Task to complete:
Please give an exact printout of the records, without any pictures.

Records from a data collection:

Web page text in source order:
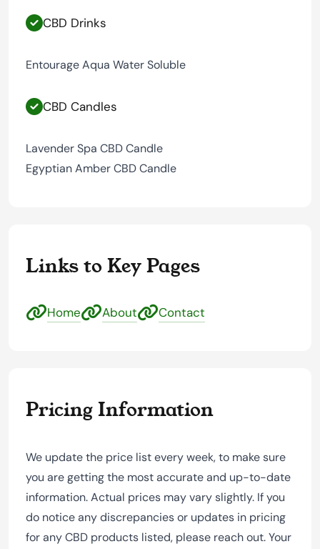
CBD Drinks
Entourage Aqua Water Soluble
CBD Candles
Lavender Spa CBD Candle
Egyptian Amber CBD Candle
Links to Key Pages
Home About Contact
Pricing Information
We update the price list every week, to make sure
you are getting the most accurate and up-to-date
information. Actual prices may vary slightly. If you
do notice any discrepancies or updates in pricing
for any CBD products listed, please reach out. Your
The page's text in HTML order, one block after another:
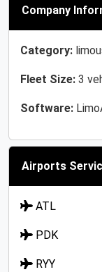
Company
Category:
Fleet Size: 3
Software:
Airports
ATL
PDK
RYY
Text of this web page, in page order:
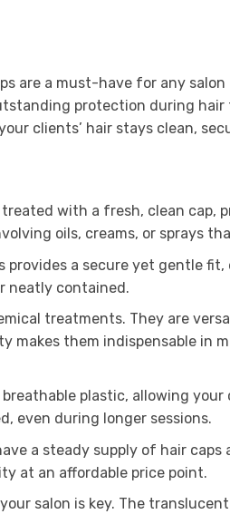
a must-have for any
protection during
clients’ hair stays clean,
treated with a fresh, clean
oils, creams, or sprays
provides a secure yet gentle
neatly contained.
treatments. They are
them indispensable in
plastic, allowing
even during longer sessions.
a steady supply of hair
at an affordable price point.
salon is key. The

Answer to this task:
Web page text in source order:
CBD Drinks
Entourage Aqua Water Soluble
CBD Candles
Lavender Spa CBD Candle
Egyptian Amber CBD Candle
Links to Key Pages
Home About Contact
Pricing Information
We update the price list every week, to make sure
you are getting the most accurate and up-to-date
information. Actual prices may vary slightly. If you
do notice any discrepancies or updates in pricing
for any CBD products listed, please reach out. Your
The page's text in HTML order, one block after another:
Company
Category:
Fleet Size: 3
Software:
Airports
ATL
PDK
RYY
Text of this web page, in page order:
a must-have for any
protection during
clients’ hair stays clean,
treated with a fresh, clean
oils, creams, or sprays
provides a secure yet gentle
neatly contained.
treatments. They are
them indispensable in
plastic, allowing
even during longer sessions.
a steady supply of hair
at an affordable price point.
salon is key. The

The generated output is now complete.